- **Goal of the exercise**: The answer is the exact run of lines in the listing below from the line containing "Caractéristiques" up to and including the line containing "cząsteczek o podobnym", with pictures removed.

◇ ◇ ◇ ◇

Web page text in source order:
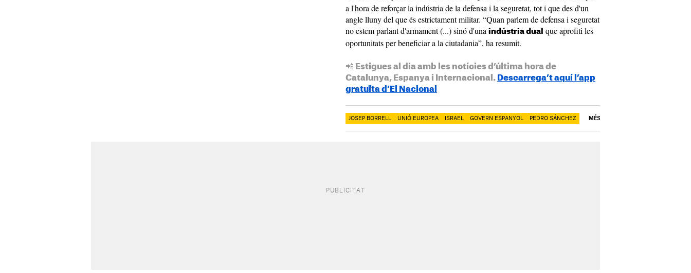
a l'hora de reforçar la indústria de la defensa i la seguretat, tot i que des d'un
angle lluny del que és estrictament militar. “Quan parlem de defensa i seguretat
no estem parlant d'armament (...) sinó d'una indústria dual que aprofiti les
oportunitats per beneficiar a la ciutadania”, ha resumit.
📲 Estigues al dia amb les notícies d’última hora de
Catalunya, Espanya i Internacional. Descarrega’t aquí l’app
gratuïta d’El Nacional
JOSEP BORRELL UNIÓ EUROPEA ISRAEL GOVERN ESPANYOL PEDRO SÁNCHEZ MÉS
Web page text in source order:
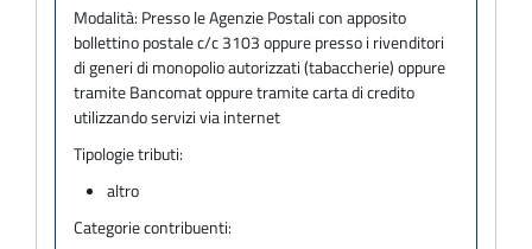
Modalità: Presso le Agenzie Postali con apposito
bollettino postale c/c 3103 oppure presso i rivenditori
di generi di monopolio autorizzati (tabaccherie) oppure
tramite Bancomat oppure tramite carta di credito
utilizzando servizi via internet
Tipologie tributi:
altro
Categorie contribuenti:
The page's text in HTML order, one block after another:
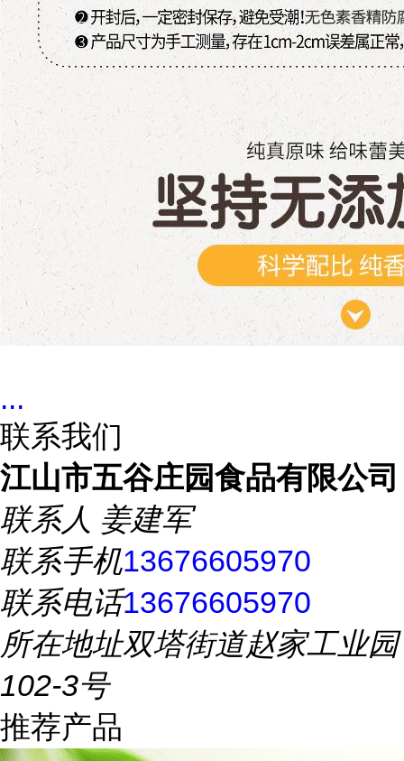
...
联系我们
江山市五谷庄园食品有限公司
联系人 姜建军
联系手机13676605970
联系电话13676605970
所在地址双塔街道赵家工业园
102-3号
推荐产品
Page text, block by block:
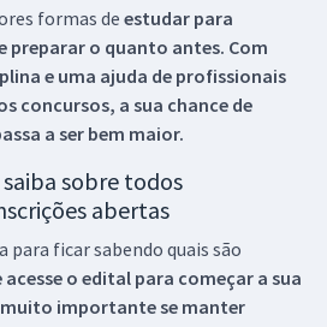
formas de estudar para
preparar o quanto antes. Com
e uma ajuda de profissionais
concursos, a sua chance de
a ser bem maior.
sobre todos
abertas
para ficar sabendo quais são
o edital para começar a sua
importante se manter
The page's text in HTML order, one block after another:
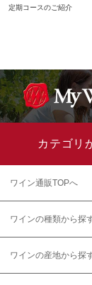
定期コースのご紹介
カテゴリ
ワイン通販TOPへ
ワインの種類から探
ワインの産地から探
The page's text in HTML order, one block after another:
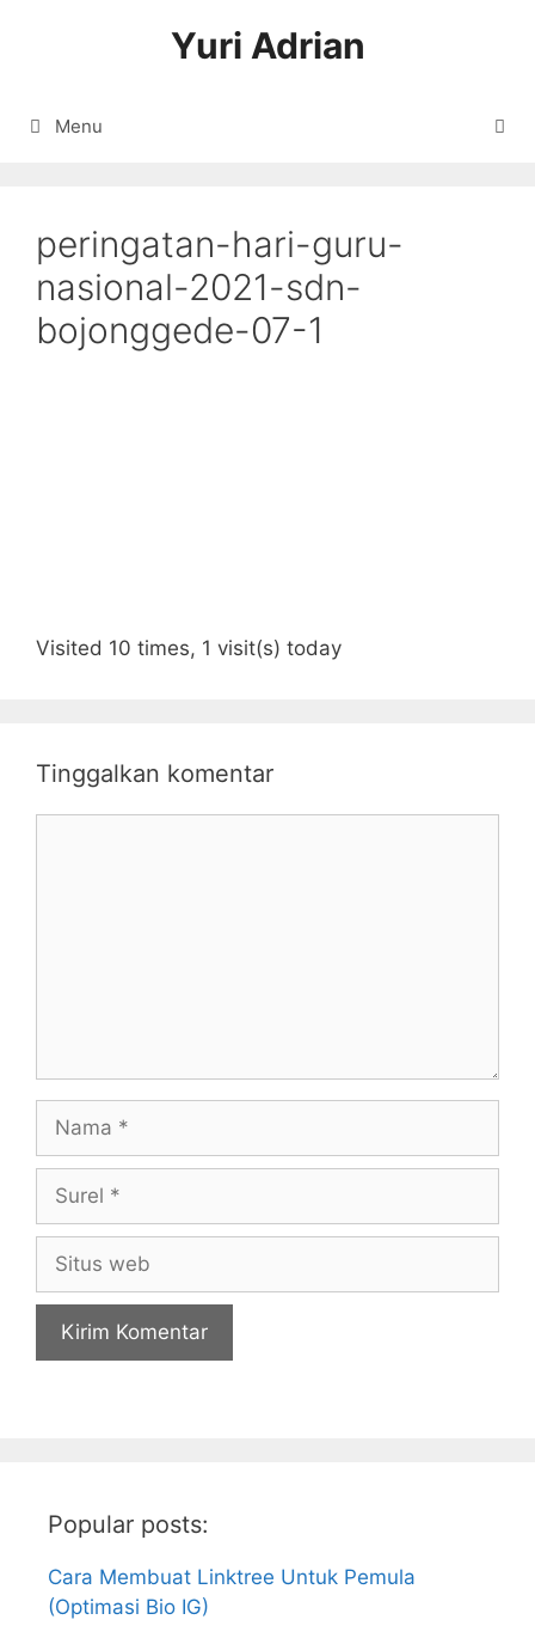
Yuri Adrian
Menu
peringatan-hari-guru-
nasional-2021-sdn-
bojonggede-07-1
Visited 10 times, 1 visit(s) today
Tinggalkan komentar
web
Popular posts:
Cara Membuat Linktree Untuk Pemula
(Optimasi Bio IG)
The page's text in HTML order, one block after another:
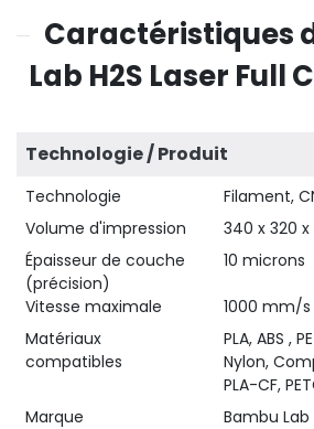
Caractéristiques
Lab H2S Laser Full
Technologie / Produit
Technologie
Filament,
Volume d'impression
340 x 320
Épaisseur de couche
(précision)
10 microns
Vitesse maximale
1000 mm/s
Matériaux
compatibles
PLA, ABS ,
Nylon,
PLA-CF,
Marque
Bambu Lab
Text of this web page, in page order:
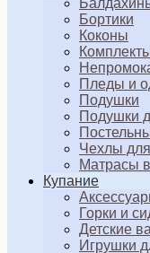
Бортики
Коконы
Пледы и
Подушки
Подушки
Чехлы
Матрасы
Купание
Горки и
Детские
Игрушки
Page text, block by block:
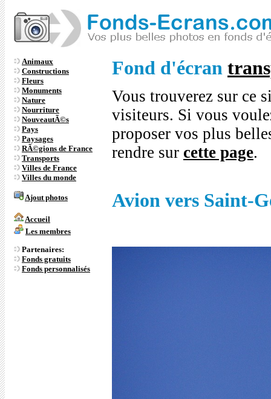
Animaux
Constructions
Fleurs
Monuments
Nature
Nourriture
NouveautÃ©s
Pays
Paysages
RÃ©gions de France
Transports
Villes de France
Villes du monde
Ajout photos
Accueil
Les membres
Partenaires:
Fonds gratuits
Fonds personnalisés
Fond d'écran
Vous trouverez sur ce
visiteurs. Si vous
proposer vos plus
rendre sur cette page.
Avion vers Saint-
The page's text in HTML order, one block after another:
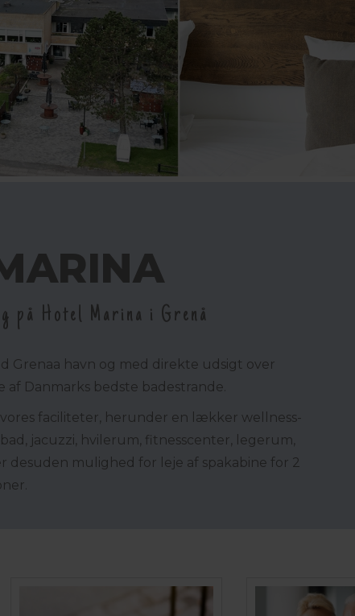
på Hotel Marina i Grenå
havn og med direkte udsigt over
Danmarks bedste badestrande.
faciliteter, herunder en lækker wellness-
jacuzzi, hvilerum, fitnesscenter, legerum,
desuden mulighed for leje af spakabine for 2
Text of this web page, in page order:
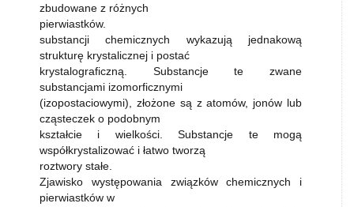
zbudowane z różnych
pierwiastków.
substancji chemicznych wykazują jednakową
strukturę krystalicznej i postać
krystalograficzną. Substancje te zwane
substancjami izomorficznymi
(izopostaciowymi), złożone są z atomów, jonów lub
cząsteczek o podobnym
kształcie i wielkości. Substancje te mogą
współkrystalizować i łatwo tworzą
roztwory stałe.
Zjawisko występowania związków chemicznych i
pierwiastków w
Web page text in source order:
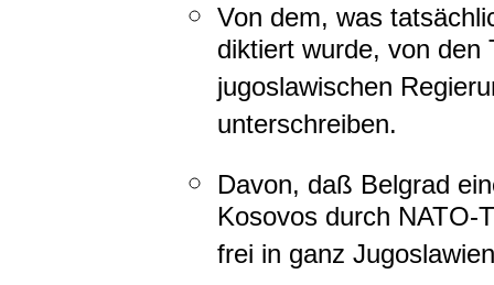
Von dem, was
diktiert wurde, von den
jugoslawischen
unterschreiben.
Davon, daß Belgrad
Kosovos durch NATO-
frei in ganz
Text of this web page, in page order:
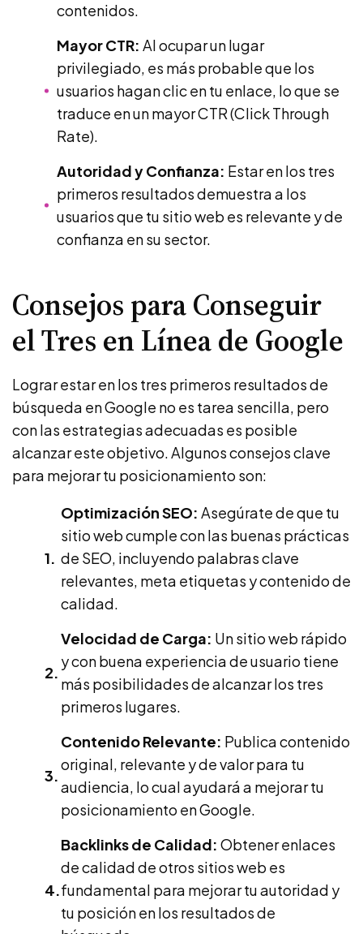
contenidos.
Mayor CTR: Al ocupar un lugar
privilegiado, es más probable que los
usuarios hagan clic en tu enlace, lo que se
traduce en un mayor CTR (Click Through
Rate).
Autoridad y Confianza: Estar en los tres
primeros resultados demuestra a los
usuarios que tu sitio web es relevante y de
confianza en su sector.
Consejos para Conseguir
el Tres en Línea de Google
Lograr estar en los tres primeros resultados de
búsqueda en Google no es tarea sencilla, pero
con las estrategias adecuadas es posible
alcanzar este objetivo. Algunos consejos clave
para mejorar tu posicionamiento son:
Optimización SEO: Asegúrate de que tu
sitio web cumple con las buenas prácticas
de SEO, incluyendo palabras clave
relevantes, meta etiquetas y contenido de
calidad.
Velocidad de Carga: Un sitio web rápido
y con buena experiencia de usuario tiene
más posibilidades de alcanzar los tres
primeros lugares.
Contenido Relevante: Publica contenido
original, relevante y de valor para tu
audiencia, lo cual ayudará a mejorar tu
posicionamiento en Google.
Backlinks de Calidad: Obtener enlaces
de calidad de otros sitios web es
fundamental para mejorar tu autoridad y
tu posición en los resultados de
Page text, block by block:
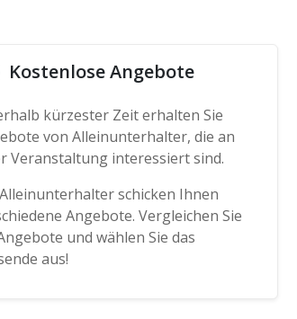
Kostenlose Angebote
kürzester Zeit erhalten Sie
von Alleinunterhalter, die an
Veranstaltung interessiert sind.
schicken Ihnen
Angebote. Vergleichen Sie
und wählen Sie das
aus!
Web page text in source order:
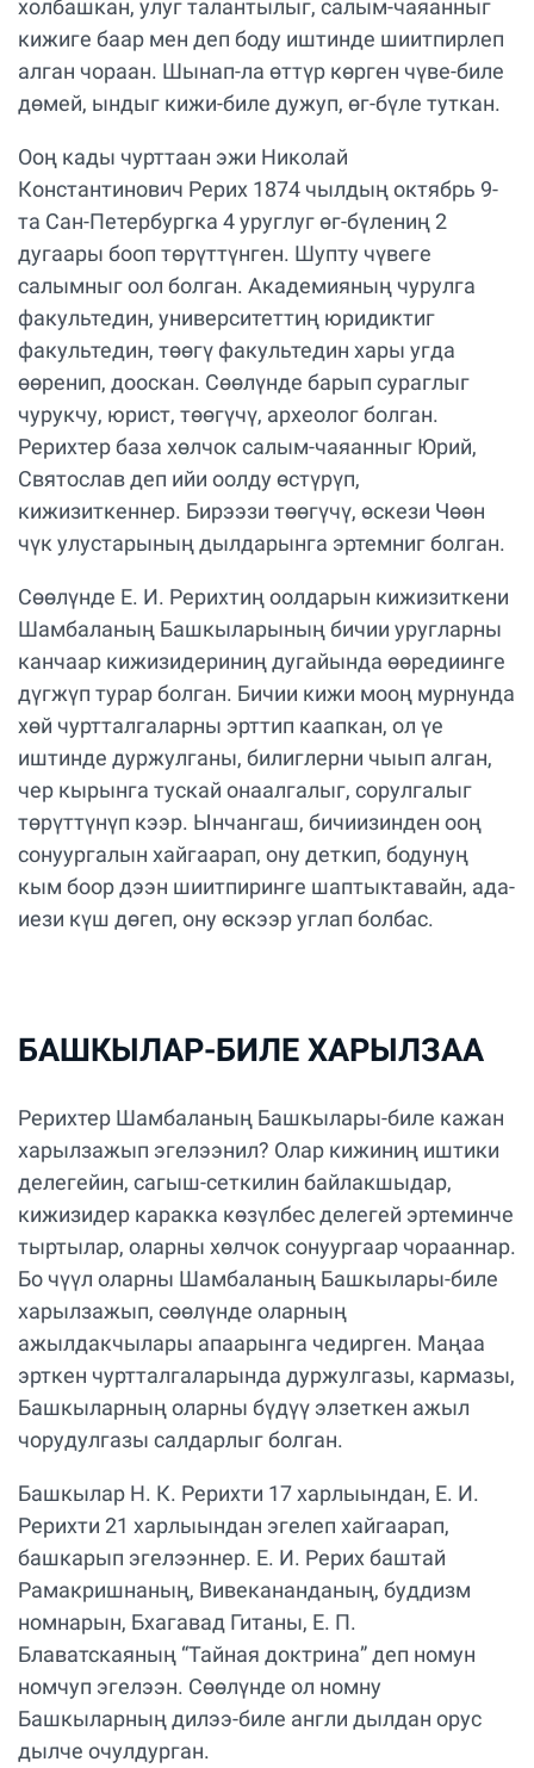
холбашкан, улуг талантылыг, салым-чаяанныг
кижиге баар мен деп боду иштинде шиитпирлеп
алган чораан. Шынап-ла өттүр көрген чүве-биле
дөмей, ындыг кижи-биле дужуп, өг-бүле туткан.
Ооң кады чурттаан эжи Николай
Константинович Рерих 1874 чылдың октябрь 9-
та Сан-Петербургка 4 уруглуг өг-бүлениң 2
дугаары бооп төрүттүнген. Шупту чүвеге
салымныг оол болган. Академияның чурулга
факультедин, университеттиң юридиктиг
факультедин, төөгү факультедин хары угда
өөренип, дооскан. Сөөлүнде барып сураглыг
чурукчу, юрист, төөгүчү, археолог болган.
Рерихтер база хөлчок салым-чаяанныг Юрий,
Святослав деп ийи оолду өстүрүп,
кижизиткеннер. Бирээзи төөгүчү, өскези Чөөн
чүк улустарының дылдарынга эртемниг болган.
Сөөлүнде Е. И. Рерихтиң оолдарын кижизиткени
Шамбаланың Башкыларының бичии уругларны
канчаар кижизидериниң дугайында өөредиинге
дүгжүп турар болган. Бичии кижи мооң мурнунда
хөй чуртталгаларны эрттип каапкан, ол үе
иштинде дуржулганы, билиглерни чыып алган,
чер кырынга тускай онаалгалыг, сорулгалыг
төрүттүнүп кээр. Ынчангаш, бичиизинден ооң
сонуургалын хайгаарап, ону деткип, бодунуң
кым боор дээн шиитпиринге шаптыктавайн, ада-
иези күш дөгеп, ону өскээр углап болбас.
БАШКЫЛАР-БИЛЕ ХАРЫЛЗАА
Рерихтер Шамбаланың Башкылары-биле кажан
харылзажып эгелээнил? Олар кижиниң иштики
делегейин, сагыш-сеткилин байлакшыдар,
кижизидер каракка көзүлбес делегей эртеминче
тыртылар, оларны хөлчок сонуургаар чорааннар.
Бо чүүл оларны Шамбаланың Башкылары-биле
харылзажып, сөөлүнде оларның
ажылдакчылары апаарынга чедирген. Маңаа
эрткен чуртталгаларында дуржулгазы, кармазы,
Башкыларның оларны бүдүү элзеткен ажыл
чорудулгазы салдарлыг болган.
Башкылар Н. К. Рерихти 17 харлыындан, Е. И.
Рерихти 21 харлыындан эгелеп хайгаарап,
башкарып эгелээннер. Е. И. Рерих баштай
Рамакришнаның, Вивекананданың, буддизм
номнарын, Бхагавад Гитаны, Е. П.
Блаватскаяның “Тайная доктрина” деп номун
номчуп эгелээн. Сөөлүнде ол номну
Башкыларның дилээ-биле англи дылдан орус
дылче очулдурган.
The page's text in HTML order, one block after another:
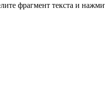
фрагмент текста и
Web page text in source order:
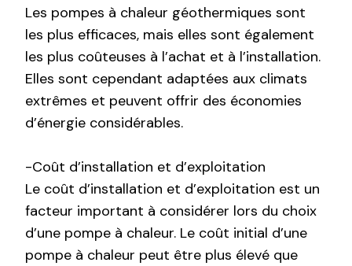
Les pompes à chaleur géothermiques sont
les plus efficaces, mais elles sont également
les plus coûteuses à l’achat et à l’installation.
Elles sont cependant adaptées aux climats
extrêmes et peuvent offrir des économies
d’énergie considérables.
-Coût d’installation et d’exploitation
Le coût d’installation et d’exploitation est un
facteur important à considérer lors du choix
d’une pompe à chaleur. Le coût initial d’une
pompe à chaleur peut être plus élevé que
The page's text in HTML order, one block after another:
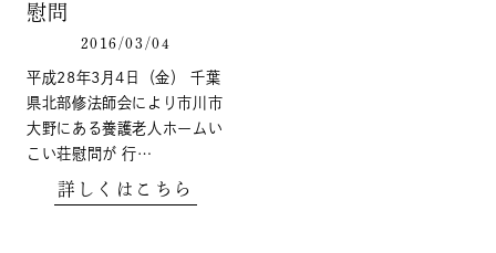
慰問
2016/03/04
平成28年3月4日（金） 千葉
県北部修法師会により市川市
大野にある養護老人ホームい
こい荘慰問が 行…
詳しくはこちら
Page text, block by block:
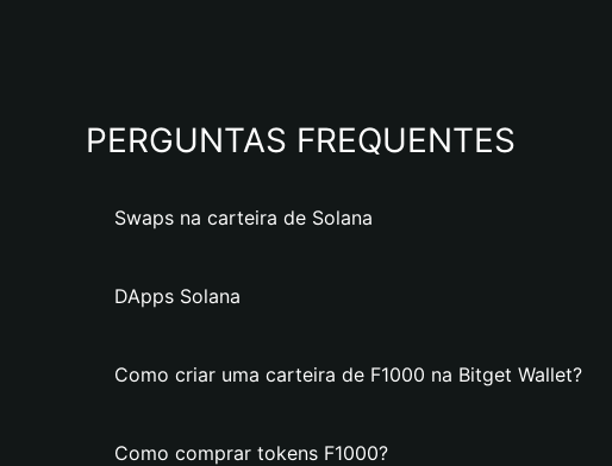
PERGUNTAS FREQUENTES
Swaps na carteira de Solana
DApps Solana
Como criar uma carteira de F1000 na Bitget Wallet?
Como comprar tokens F1000?
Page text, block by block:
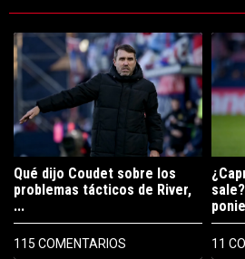
Un artículo de tendencia con el título
Qué dijo Coudet sobre los
problemas tácticos de River,
...
115 COMENTARIOS
Un
11
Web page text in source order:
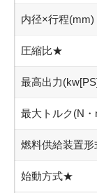
内径×行程(mm)
圧縮比★
最高出力
最大トルク(N
燃料供給装置形
始動方式★
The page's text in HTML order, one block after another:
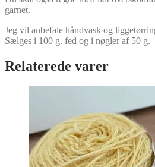
garnet.
Jeg vil anbefale håndvask og
Sælges i 100 g. fed og i nøgler af 50 g.
Relaterede varer
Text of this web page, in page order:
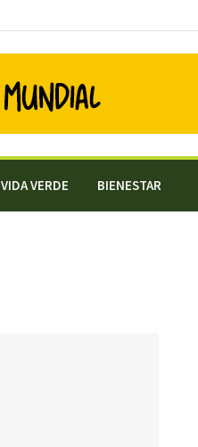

◇ ◇ ◇ ◇

- **Output below**:
Caractéristiques
Lab H2S Laser Full
Technologie / Produit
Technologie
Filament,
Volume d'impression
340 x 320
Épaisseur de couche
(précision)
10 microns
Vitesse maximale
1000 mm/s
Matériaux
compatibles
PLA, ABS ,
Nylon,
PLA-CF,
Marque
Bambu Lab
Text of this web page, in page order:
Бортики
Коконы
Пледы и
Подушки
Подушки
Чехлы
Матрасы
Купание
Горки и
Детские
Игрушки
Page text, block by block:
Animaux
Constructions
Fleurs
Monuments
Nature
Nourriture
NouveautÃ©s
Pays
Paysages
RÃ©gions de France
Transports
Villes de France
Villes du monde
Ajout photos
Accueil
Les membres
Partenaires:
Fonds gratuits
Fonds personnalisés
Fond d'écran
Vous trouverez sur ce
visiteurs. Si vous
proposer vos plus
rendre sur cette page.
Avion vers Saint-
The page's text in HTML order, one block after another:
på Hotel Marina i Grenå
havn og med direkte udsigt over
Danmarks bedste badestrande.
faciliteter, herunder en lækker wellness-
jacuzzi, hvilerum, fitnesscenter, legerum,
desuden mulighed for leje af spakabine for 2
Text of this web page, in page order:
zbudowane z różnych
pierwiastków.
substancji chemicznych wykazują jednakową
strukturę krystalicznej i postać
krystalograficzną. Substancje te zwane
substancjami izomorficznymi
(izopostaciowymi), złożone są z atomów, jonów lub
cząsteczek o podobnym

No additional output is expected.